DATASET RECORDS —
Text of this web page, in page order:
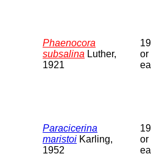
Phaenocora
subsalina Luther,
1921
or
Paracicerina
maristoi Karling,
1952
or
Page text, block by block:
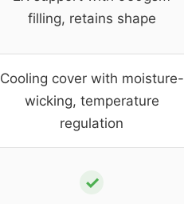
filling, retains shape
Cooling cover with moisture-
wicking, temperature
regulation
✓
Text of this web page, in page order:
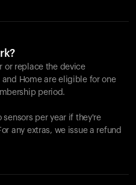
or replace the device
and Home are eligible for one
period.
sensors per year if they're
any extras, we issue a refund
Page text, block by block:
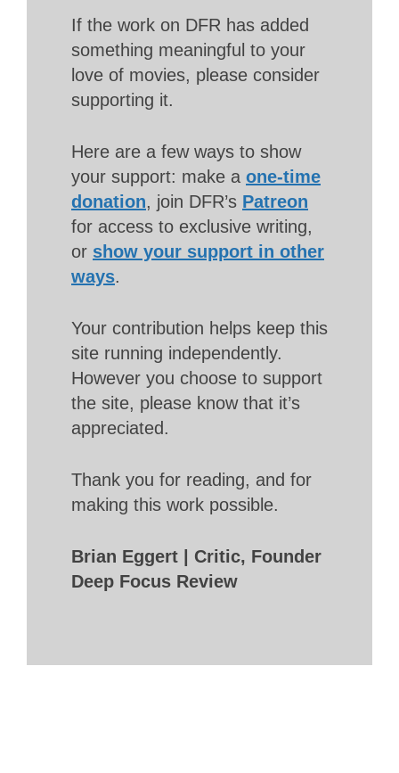
If the work on DFR has added
something meaningful to your
love of movies, please consider
supporting it.
Here are a few ways to show
your support: make a one-time
donation, join DFR’s Patreon
for access to exclusive writing,
or show your support in other
ways.
Your contribution helps keep this
site running independently.
However you choose to support
the site, please know that it’s
appreciated.
Thank you for reading, and for
making this work possible.
Brian Eggert | Critic, Founder
Deep Focus Review
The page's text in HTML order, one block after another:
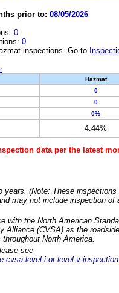
prior to: 08/05/2026
0
0
inspections. Go to
Hazmat
0
0
0%
4.44%
data per the latest
years. (Note: These
may not include inspection of
with the North American
Alliance (CVSA) as the
North America.
see
cvsa-level-i-or-level-v-
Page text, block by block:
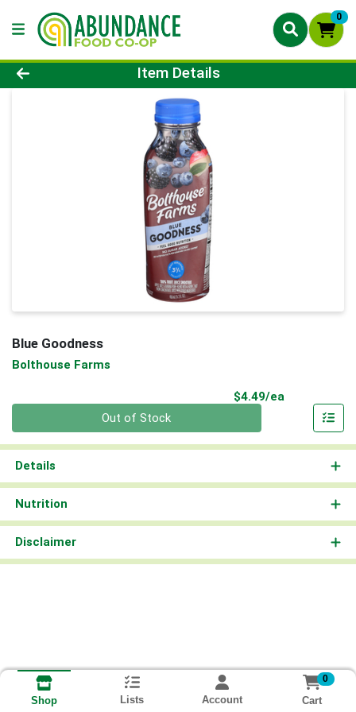
0
Product Details Page
Item Details
Blue Goodness
Bolthouse Farms
$4.49/ea
Out of Stock
Details
Nutrition
Disclaimer
Shop Lists Account
0
Cart
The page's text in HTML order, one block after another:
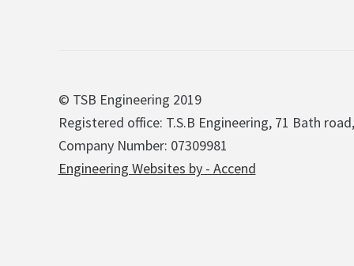
© TSB Engineering 2019
Registered office: T.S.B Engineering, 71 Bath
Company Number: 07309981
Engineering Websites by - Accend
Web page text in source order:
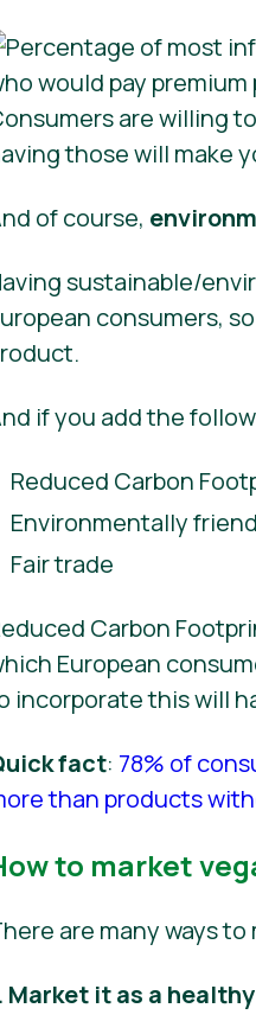
are willing
those will make
of course,
sustainable/
consumers,
if you add the
Reduced Carbon
Environmentally
Fair trade
Carbon
European
incorporate this will
fact: 78% of
than products
to market
are many ways
Market it as a
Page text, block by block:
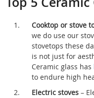
Cooktop or stove
we do use our
stovetops these
is not just for
Ceramic glass has
to endure high
Electric stoves –
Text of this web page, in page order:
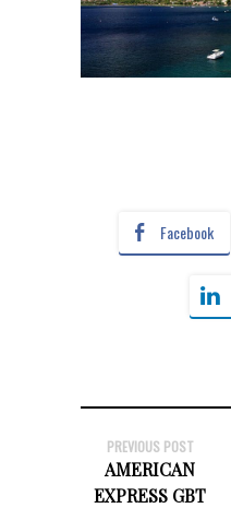
Facebook
PREVIOUS POST
AMERICAN
EXPRESS GBT
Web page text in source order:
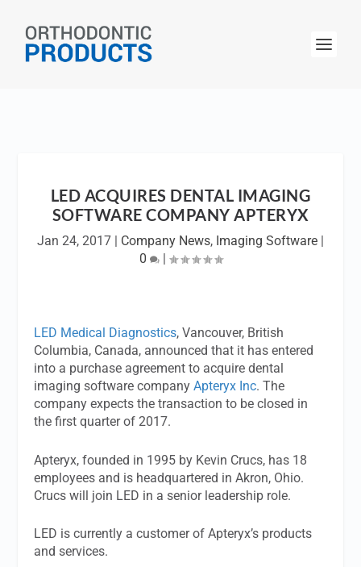
LED ACQUIRES DENTAL IMAGING
SOFTWARE COMPANY APTERYX
Jan 24, 2017 | Company News, Imaging Software |
0
|
LED Medical Diagnostics, Vancouver, British
Columbia, Canada, announced that it has entered
into a purchase agreement to acquire dental
imaging software companyApteryx Inc. The
company expects the transaction to be closed in
the first quarter of 2017.
Apteryx, founded in 1995 by Kevin Crucs, has 18
employees and is headquartered in Akron, Ohio.
Crucs will join LED in a senior leadership role.
LED is currently a customer of Apteryx’s products
and services.
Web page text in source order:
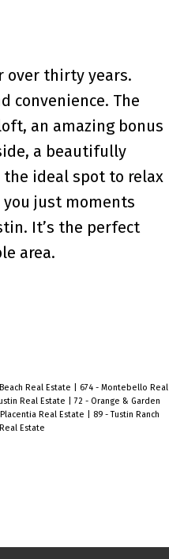
over thirty years.
convenience. The
an amazing bonus
a beautifully
ideal spot to relax
just moments
It’s the perfect
area.
Real Estate
674 - Montebello Real
Real Estate |72 - Orange & Garden
Real Estate
89 - Tustin Ranch
Estate
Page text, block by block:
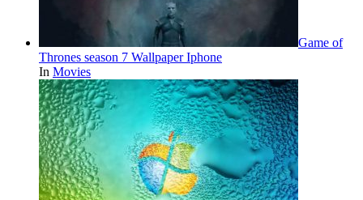
Game of
Thrones season 7 Wallpaper Iphone
In Movies
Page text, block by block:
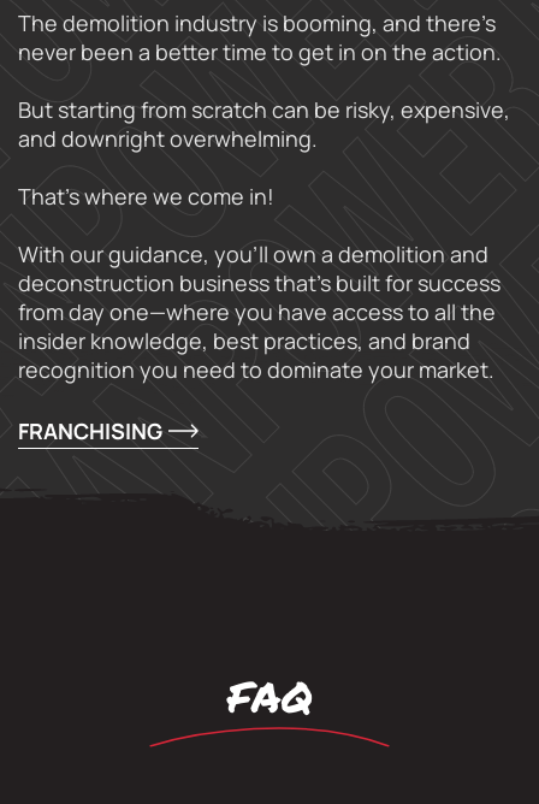
The demolition industry is booming, and there’s
never been a better time to get in on the action.
But starting from scratch can be risky, expensive,
and downright overwhelming.
That’s where we come in!
With our guidance, you’ll own a demolition and
deconstruction business that’s built for success
from day one—where you have access to all the
insider knowledge, best practices, and brand
recognition you need to dominate your market.
FRANCHISING
FAQ
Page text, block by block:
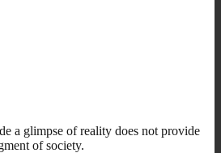
a glimpse of reality does not provide
of society.
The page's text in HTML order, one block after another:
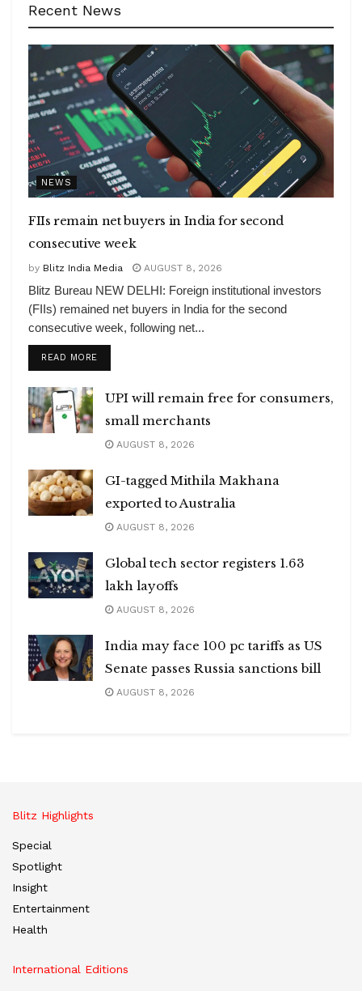
Recent News
NEWS
FIIs remain net buyers in India for second
consecutive week
by Blitz India Media AUGUST 8, 2026
Blitz Bureau NEW DELHI: Foreign institutional investors
(FIIs) remained net buyers in India for the second
consecutive week, following net...
READ MOREDETAILS
UPI will remain free for consumers,
small merchants
AUGUST 8, 2026
GI-tagged Mithila Makhana
exported to Australia
AUGUST 8, 2026
Global tech sector registers 1.63
lakh layoffs
AUGUST 8, 2026
India may face 100 pc tariffs as US
Senate passes Russia sanctions bill
AUGUST 8, 2026
Blitz Highlights
Special
Spotlight
Insight
Entertainment
Health
International Editions
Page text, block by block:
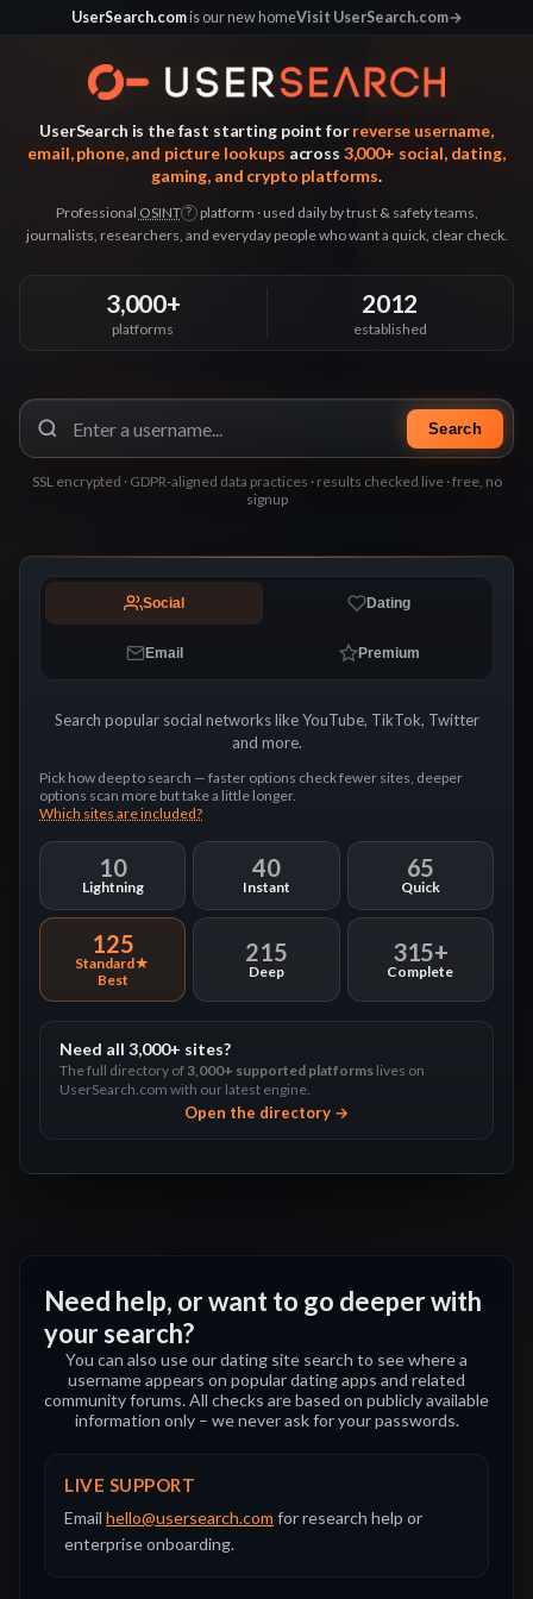
UserSearch.comis our new homeVisit UserSearch.com→
UserSearch is the fast starting point forreverse username,
email, phone, and picture lookups across 3,000+ social, dating,
gaming, and crypto platforms.
Professional OSINT ? platform · used daily by trust & safety teams,
journalists, researchers, and everyday people who want a quick, clear check.
3,000+
platforms
2012
established
Search
SSL encrypted · GDPR-aligned data practices · results checked live · free, no
signup
Social Dating
Email Premium
Search popular social networks like YouTube, TikTok, Twitter
and more.
Pick how deep to search — faster options check fewer sites, deeper
options scan more but take a little longer.
Which sites are included?
Lightning
10
Instant
40
Quick
65
Standard
125
Deep
215
Complete
315+
Need all 3,000+ sites?
The full directory of 3,000+ supported platforms lives on
UserSearch.com with our latest engine.
Open the directory →
Need help, or want to go deeper with
your search?
You can also use our dating site search to see where a
username appears on popular dating apps and related
community forums. All checks are based on publicly available
information only – we never ask for your passwords.
LIVE SUPPORT
Email hello@usersearch.com for research help or
enterprise onboarding.
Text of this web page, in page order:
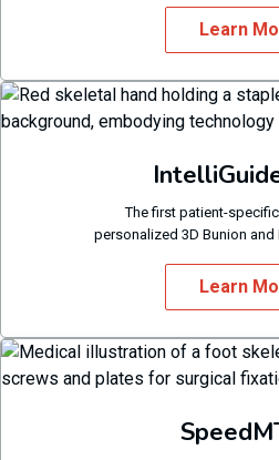
Learn
The first patient-
personalized 3D Bunion
Learn
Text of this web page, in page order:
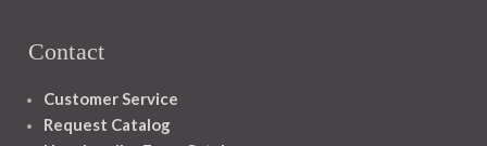
Contact
Customer Service
Request Catalog
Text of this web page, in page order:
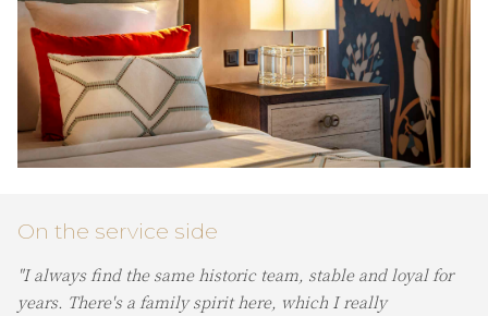
On the service side
"I always find the same historic team, stable and loyal for
years. There's a family spirit here, which I really
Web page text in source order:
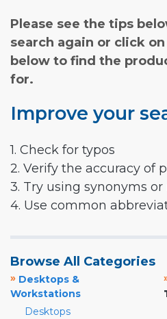
Please see the tips
search again or click
below to find the
for.
Improve your
1. Check for typos
2. Verify the accuracy of
3. Try using synonyms
4. Use common
Browse All Categories
» Desktops &
Workstations
Desktops
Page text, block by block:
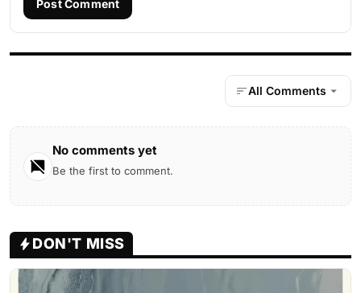
Post Comment
All Comments
No comments yet
Be the first to comment.
DON'T MISS
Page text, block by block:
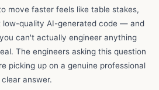
move faster feels like table stakes,
low-quality AI-generated code — and
can't actually engineer anything
The engineers asking this question
picking up on a genuine professional
answer.
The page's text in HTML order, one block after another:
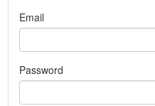
Email
Password
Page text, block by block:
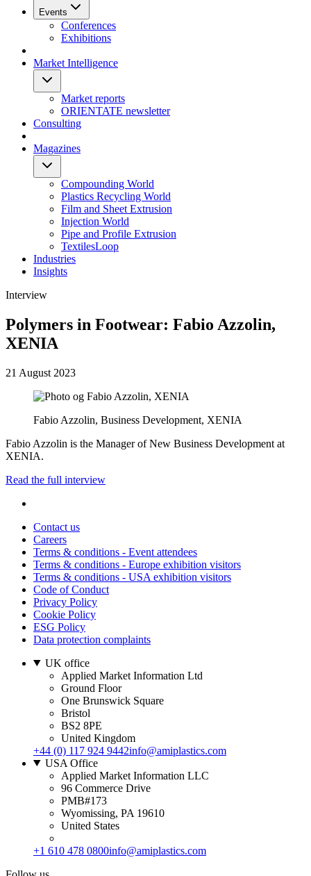
Events
Conferences
Exhibitions
Market Intelligence
Market reports
ORIENTATE newsletter
Consulting
Magazines
Compounding World
Plastics Recycling World
Film and Sheet Extrusion
Injection World
Pipe and Profile Extrusion
TextilesLoop
Industries
Insights
Interview
Polymers in Footwear: Fabio Azzolin,
XENIA
21 August 2023
Fabio Azzolin, Business Development, XENIA
Fabio Azzolin is the Manager of New Business Development at
XENIA.
Read the full interview
Contact us
Careers
Terms & conditions - Event attendees
Terms & conditions - Europe exhibition visitors
Terms & conditions - USA exhibition visitors
Code of Conduct
Privacy Policy
Cookie Policy
ESG Policy
Data protection complaints
UK office
Applied Market Information Ltd
Ground Floor
One Brunswick Square
Bristol
BS2 8PE
United Kingdom
+44 (0) 117 924 9442info@amiplastics.com
USA Office
Applied Market Information LLC
96 Commerce Drive
PMB#173
Wyomissing, PA 19610
United States
+1 610 478 0800info@amiplastics.com
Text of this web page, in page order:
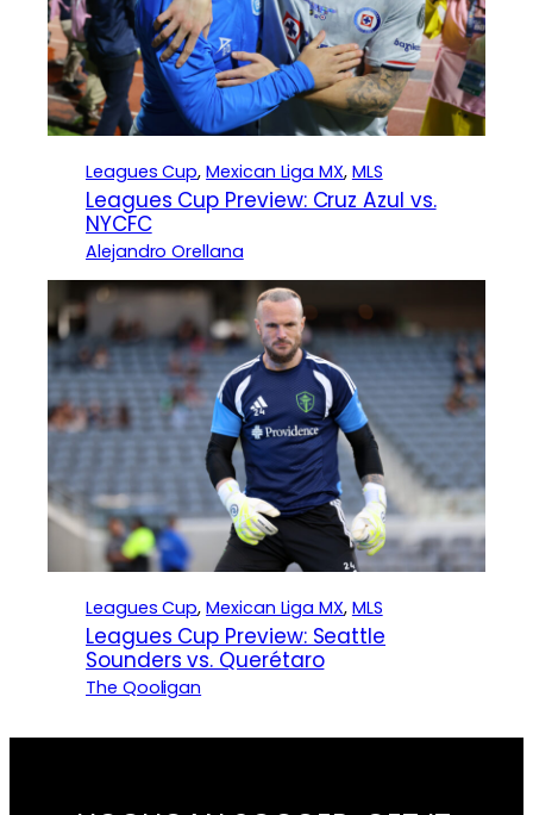
Leagues Cup, Mexican Liga MX, MLS
Leagues Cup Preview: Cruz Azul vs.
NYCFC
Alejandro Orellana
Leagues Cup, Mexican Liga MX, MLS
Leagues Cup Preview: Seattle
Sounders vs. Querétaro
The Qooligan
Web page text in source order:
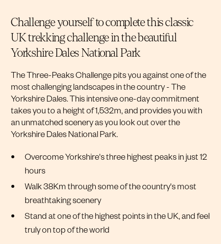
Challenge yourself to complete this classic
UK trekking challenge in the beautiful
Yorkshire Dales National Park
The Three-Peaks Challenge pits you against one of the
most challenging landscapes in the country - The
Yorkshire Dales. This intensive one-day commitment
takes you to a height of 1,532m, and provides you with
an unmatched scenery as you look out over the
Yorkshire Dales National Park.
Overcome Yorkshire's three highest peaks in just 12
hours
Walk 38Km through some of the country's most
breathtaking scenery
Stand at one of the highest points in the UK, and feel
truly on top of the world
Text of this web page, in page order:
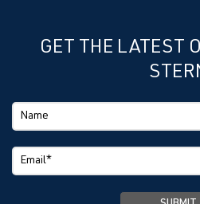
GET THE LATEST

WHAT YOU SHOULD DO — Go through the records and count the lines that include "North", then give only that number.

EXERCISE RESULT — 2